Data section below:

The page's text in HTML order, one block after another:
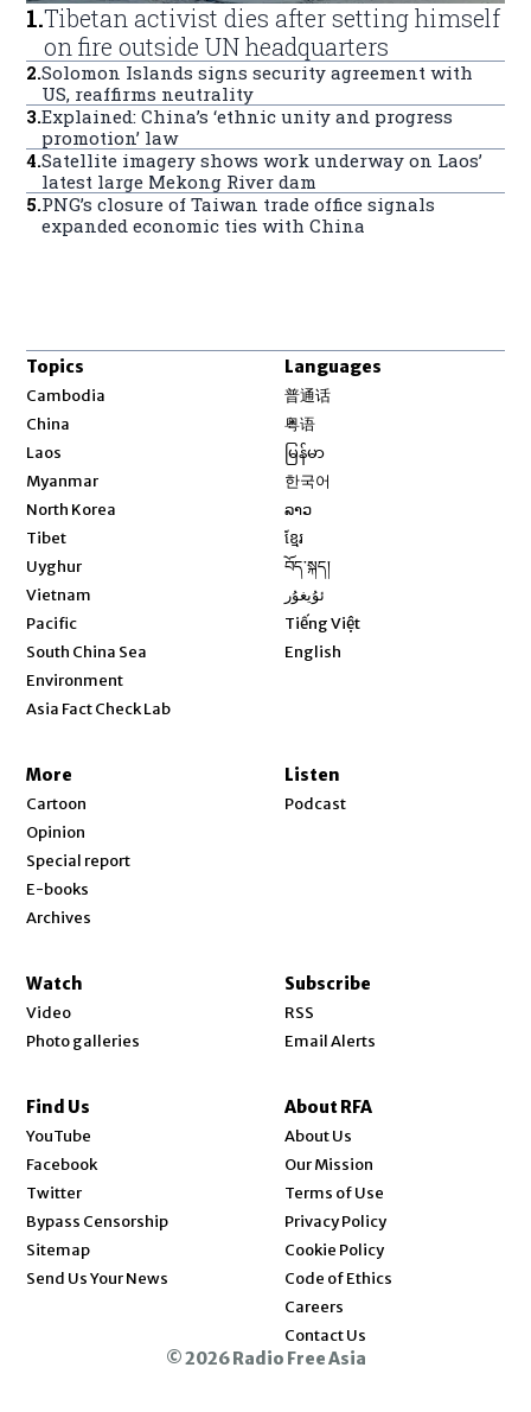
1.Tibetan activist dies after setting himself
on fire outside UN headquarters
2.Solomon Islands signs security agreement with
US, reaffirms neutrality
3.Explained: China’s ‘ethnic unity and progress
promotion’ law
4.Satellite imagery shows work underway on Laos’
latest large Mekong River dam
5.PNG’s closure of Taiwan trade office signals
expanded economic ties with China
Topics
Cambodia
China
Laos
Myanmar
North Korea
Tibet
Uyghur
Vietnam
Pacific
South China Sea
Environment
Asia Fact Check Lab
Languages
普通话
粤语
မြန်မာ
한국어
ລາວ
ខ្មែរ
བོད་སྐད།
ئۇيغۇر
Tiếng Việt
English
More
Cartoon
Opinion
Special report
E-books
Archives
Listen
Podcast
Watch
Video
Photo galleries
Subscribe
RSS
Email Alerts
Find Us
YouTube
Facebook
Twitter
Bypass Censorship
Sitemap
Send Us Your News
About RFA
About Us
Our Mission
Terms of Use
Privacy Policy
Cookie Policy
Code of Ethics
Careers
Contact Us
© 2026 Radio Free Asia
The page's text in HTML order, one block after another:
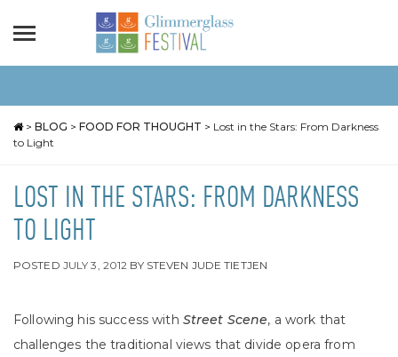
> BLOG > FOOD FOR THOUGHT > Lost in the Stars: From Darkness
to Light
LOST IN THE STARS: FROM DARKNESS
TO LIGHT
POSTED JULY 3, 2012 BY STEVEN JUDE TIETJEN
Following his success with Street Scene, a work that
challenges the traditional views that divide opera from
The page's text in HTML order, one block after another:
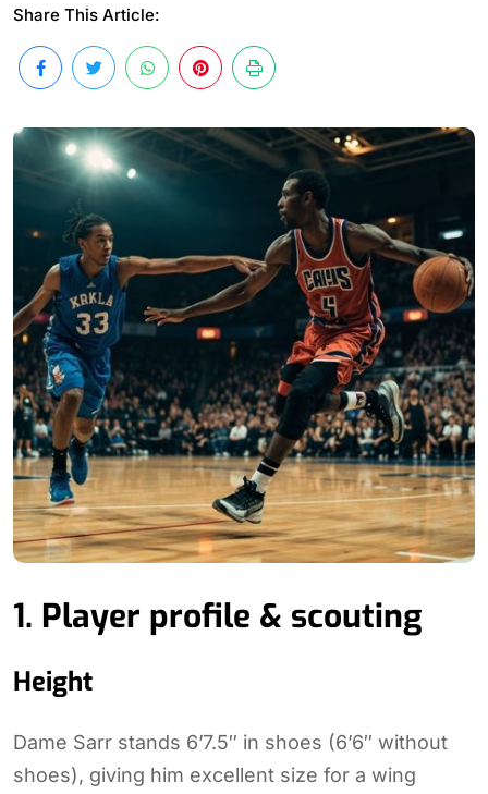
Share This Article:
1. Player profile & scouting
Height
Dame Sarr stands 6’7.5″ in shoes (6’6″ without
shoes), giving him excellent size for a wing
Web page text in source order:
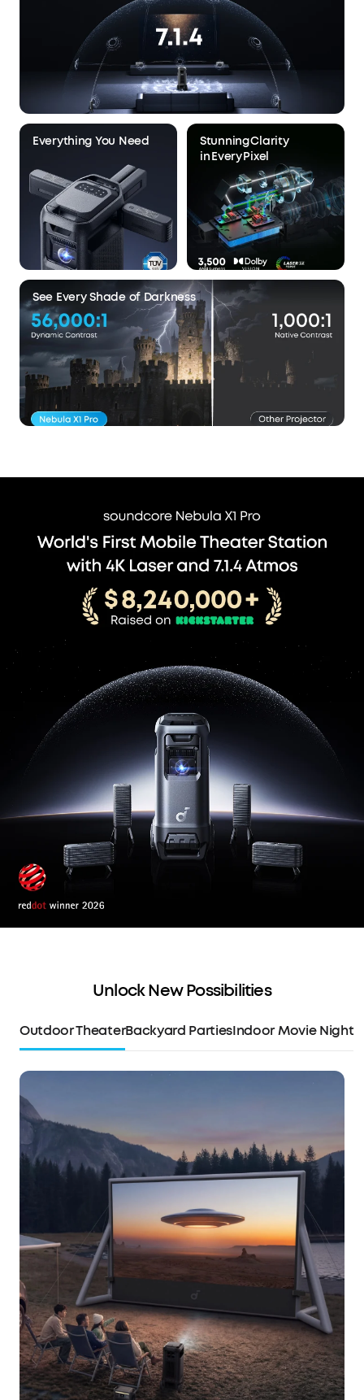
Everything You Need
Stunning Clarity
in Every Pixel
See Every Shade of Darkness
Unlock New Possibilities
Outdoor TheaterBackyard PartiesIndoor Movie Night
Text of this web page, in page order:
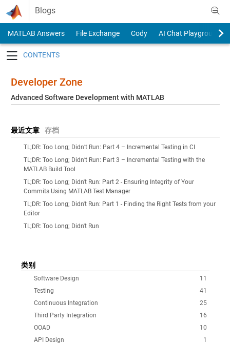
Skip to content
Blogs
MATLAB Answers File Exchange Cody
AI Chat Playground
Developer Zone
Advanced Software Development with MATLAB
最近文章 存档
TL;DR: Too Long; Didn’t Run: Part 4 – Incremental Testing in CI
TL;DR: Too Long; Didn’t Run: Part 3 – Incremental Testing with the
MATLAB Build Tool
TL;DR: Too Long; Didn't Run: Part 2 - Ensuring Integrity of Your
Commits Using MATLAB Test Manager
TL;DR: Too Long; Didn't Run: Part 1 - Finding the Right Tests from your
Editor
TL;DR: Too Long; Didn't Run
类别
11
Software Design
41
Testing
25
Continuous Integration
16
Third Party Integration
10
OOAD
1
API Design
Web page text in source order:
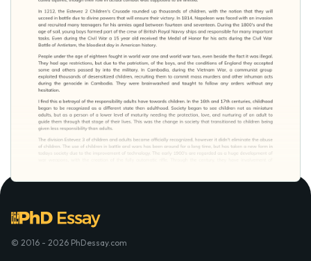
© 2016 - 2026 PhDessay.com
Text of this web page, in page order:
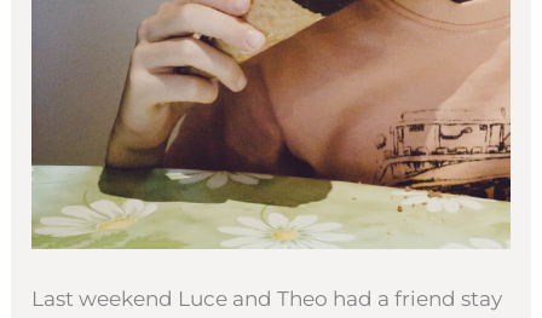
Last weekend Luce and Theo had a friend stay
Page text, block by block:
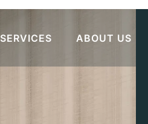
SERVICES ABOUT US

End of Data section.

→ **Directions**
What you return from the records above should be exactly everything from the line with "1. Player profile & scouting" down to the line with "Developer Zone", both kept, and no pictures.

→ **Response to this exercise**
1. Player profile & scouting
Height
Dame Sarr stands 6’7.5″ in shoes (6’6″ without
shoes), giving him excellent size for a wing
Web page text in source order:
Everything You Need
Stunning Clarity
in Every Pixel
See Every Shade of Darkness
Unlock New Possibilities
Outdoor TheaterBackyard PartiesIndoor Movie Night
Text of this web page, in page order:
Skip to content
Blogs
MATLAB Answers File Exchange Cody
AI Chat Playground
Developer Zone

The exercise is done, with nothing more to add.